与論町多目的運動広場「ゆいランド」の人工芝グラウンド=24日、同町茶花

与論町多目的運動広場「ゆいランド」の人工芝グラウンド=24日、同町茶花

 与論町の多目的運動広場「ゆいランド」は開設から1年が経過した。サッカーなどの競技に活用できる約8100平方メートルの人工芝グラウンドを備えたのが特徴。トレーニングルーム付きのクラブハウスもある。スポーツ関連施設の充実に伴い、町側は本年度から、主に観光閑散期となる冬季のスポーツ合宿誘致に力を入れている。

 

 人工芝グラウンドの隣はその約半分の広さの天然芝サブグラウンドがあり、発光ダイオード(LED)の夜間照明8基や防球ネット、長さ80メートルの観客席も整備されている。クラブハウスは2階建て。シャワー付きの更衣室や休憩室、介護室、キッズルームも完備した。

 

 島内には、テニスコートが4面取れる屋内運動場、バレーボールコートは3面使える総合体育館(砂美地来館)、屋内25メートルのB&G海洋センタープールなどの運動施設がある。

 

 町教委によると、ゆいランドの整備に伴い、昨年7月には滋賀県から中学、高校生のサッカークラブチームの33人が合宿で来島し、地元チームと交流試合も行った。また、団体、個人合わせて年間延べ約1500人がウインドサーフィンの合宿や練習で島を訪れている。

 

 一方、マリンスポーツ以外では個人合宿はあるものの、団体の受け入れは少ないのが現状。現在、町はホームぺージなどで関連施設の情報を発信してサッカーやラグビー、グラスホッケーなどの合宿誘致活動を展開している。

 

 今月中旬からは、沖縄県の民放テレビでコマーシャルを流して「スポーツアイランド与論島」をPRしており、町教委生涯学習課の大馬福徳課長補佐は「与論町は温暖で冬季のスポーツ合宿の適地。CMが沖縄で合宿中のチーム関係者の目にとまり、関心を持ってもらえたら」と話した。町は今後も着実に実績を積んでスポーツ合宿地としての魅力を磨きながら、合宿誘致を進めたい考えだ。

 

 ヨロン島観光協会によると、2018年の同島への入り込み客数は昨年より約3千人少ない6万9050人。

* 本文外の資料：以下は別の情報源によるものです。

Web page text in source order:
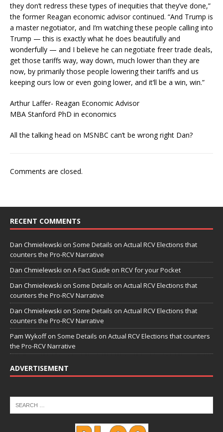
they don’t redress these types of inequities that they’ve done,”
the former Reagan economic advisor continued. “And Trump is
a master negotiator, and I’m watching these people calling into
Trump — this is exactly what he does beautifully and
wonderfully — and I believe he can negotiate freer trade deals,
get those tariffs way, way down, much lower than they are
now, by primarily those people lowering their tariffs and us
keeping ours low or even going lower, and it’ll be a win, win.”
Arthur Laffer- Reagan Economic Advisor
MBA Stanford PhD in economics
All the talking head on MSNBC can’t be wrong right Dan?
Comments are closed.
RECENT COMMENTS
Dan Chmielewski on Some Details on Actual RCV Elections that
counters the Pro-RCV Narrative
Dan Chmielewski on A Fact Guide on RCV for your Pocket
Dan Chmielewski on Some Details on Actual RCV Elections that
counters the Pro-RCV Narrative
Dan Chmielewski on Some Details on Actual RCV Elections that
counters the Pro-RCV Narrative
Pam Wykoffon Some Details on Actual RCV Elections that counters
the Pro-RCV Narrative
ADVERTISEMENT

一昔前と比べて夏場の観光ハイシーズンと冬場の閑散期の差は徐々になくなっているものの、月別にみると最も多い8月と、最も少ない1月、2月では現在も2倍程度の差がある。

 

 同協会の町岡安博事務局長は「冬場は旅行会社による沖縄経由や奄美各島を巡るツアーの団体客がほとんどで個人の旅行客は少なめ。冬季にスポーツ合宿などが増えれば、島の観光にとっても喜ばしい」と語った。